Compare character with multiple characters in C

Question

How can i compare a character in C with other characters without using an 'if' with tons of '||'? For example let's say I have a character named 'i' that I want to compare with 8 other characters that have no connection between them whatsoever, and if 'i' equals to at least one of those 8 characters then the expression is true. Something like this:

if(i == c1 || i == c2 || i == c2 ........){ /* do stuff */}

But on a big application these comparisons are a lot, not just 3 or 8. Is there a smart and fast way to achieve something like this and not end up with ugly looking code? Thank you in advance.

Answer 1

Assuming your 'c1', ... are just a single char constants, you can use:

if ( strchr("12345", ch) != NULL )
    ...

("12345" are c1, c2, ...)

strchr() will, however, also match the implcit trailing NUL terminator ('\0'). If that is a problem, you can compare this value explicitly. As the input string is searched from start, you might want to have the more propable values at the beginning.

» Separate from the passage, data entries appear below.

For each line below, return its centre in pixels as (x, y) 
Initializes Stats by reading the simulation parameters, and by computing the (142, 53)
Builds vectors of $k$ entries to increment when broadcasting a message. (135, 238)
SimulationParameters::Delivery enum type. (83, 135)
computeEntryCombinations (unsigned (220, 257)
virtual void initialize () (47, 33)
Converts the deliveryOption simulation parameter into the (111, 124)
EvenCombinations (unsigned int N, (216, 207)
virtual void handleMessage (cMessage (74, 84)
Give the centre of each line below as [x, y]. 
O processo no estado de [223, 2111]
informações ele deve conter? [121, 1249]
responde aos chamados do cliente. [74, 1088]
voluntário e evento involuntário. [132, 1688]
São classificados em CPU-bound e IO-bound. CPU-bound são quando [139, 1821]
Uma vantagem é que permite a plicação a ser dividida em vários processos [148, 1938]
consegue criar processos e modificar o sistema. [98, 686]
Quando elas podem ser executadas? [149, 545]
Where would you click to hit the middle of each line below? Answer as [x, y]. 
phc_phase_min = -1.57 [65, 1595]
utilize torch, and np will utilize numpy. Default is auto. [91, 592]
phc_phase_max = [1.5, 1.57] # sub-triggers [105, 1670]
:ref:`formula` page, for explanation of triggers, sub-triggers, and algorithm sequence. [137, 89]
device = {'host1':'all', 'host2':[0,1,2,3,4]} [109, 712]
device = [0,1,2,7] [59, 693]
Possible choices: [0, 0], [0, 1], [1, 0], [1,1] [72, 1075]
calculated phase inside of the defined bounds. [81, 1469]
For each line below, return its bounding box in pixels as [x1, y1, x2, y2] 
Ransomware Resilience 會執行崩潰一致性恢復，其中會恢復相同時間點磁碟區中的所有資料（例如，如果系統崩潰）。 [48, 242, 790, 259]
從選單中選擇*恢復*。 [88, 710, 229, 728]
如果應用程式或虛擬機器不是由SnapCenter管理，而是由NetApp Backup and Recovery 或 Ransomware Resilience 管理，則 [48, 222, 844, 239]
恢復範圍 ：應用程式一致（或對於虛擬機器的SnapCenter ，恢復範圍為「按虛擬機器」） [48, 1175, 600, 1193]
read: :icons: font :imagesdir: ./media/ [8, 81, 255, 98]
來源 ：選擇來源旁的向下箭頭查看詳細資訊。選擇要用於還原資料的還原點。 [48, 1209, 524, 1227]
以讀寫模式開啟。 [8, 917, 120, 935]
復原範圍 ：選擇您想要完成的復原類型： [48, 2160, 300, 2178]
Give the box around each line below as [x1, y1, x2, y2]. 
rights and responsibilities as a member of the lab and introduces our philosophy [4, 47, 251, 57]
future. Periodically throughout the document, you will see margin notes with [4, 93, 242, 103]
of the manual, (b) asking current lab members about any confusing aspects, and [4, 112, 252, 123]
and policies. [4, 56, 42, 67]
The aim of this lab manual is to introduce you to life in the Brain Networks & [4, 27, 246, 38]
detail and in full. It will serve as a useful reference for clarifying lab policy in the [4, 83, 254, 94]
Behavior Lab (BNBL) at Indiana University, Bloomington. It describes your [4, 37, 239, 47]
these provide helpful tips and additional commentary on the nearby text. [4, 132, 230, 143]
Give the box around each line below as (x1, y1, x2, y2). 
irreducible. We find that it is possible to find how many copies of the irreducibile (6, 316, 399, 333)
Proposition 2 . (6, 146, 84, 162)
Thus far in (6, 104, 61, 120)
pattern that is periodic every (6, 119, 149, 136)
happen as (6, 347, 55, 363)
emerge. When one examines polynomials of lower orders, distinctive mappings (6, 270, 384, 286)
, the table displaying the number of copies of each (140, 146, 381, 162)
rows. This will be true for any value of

Note that strchr does return a pointer to the matching char; just if you need that.

If you can group the values, e.g. "letters", "digits", etc., have a look at ctype.h.

If the values are variables, you can either copy them into an array of char before the compare (do not forget about the trminator!) or hold them in the array anyway: array[0] is c1, ... .

If all this is not possible, you are likely busted with strcpy. You could use this:

// assuming there are always the same variables used.
static const char * const ca[] = { &c1, &c2, ... };

char val;

for ( size_t i = 0 ; i < sizeof(ca) / sizeof(ca[0]) ; i++ ) {
    if ( *ca[i] == val ) {
        // match!
    }
}

You could pack that into a function with some decoration here and there.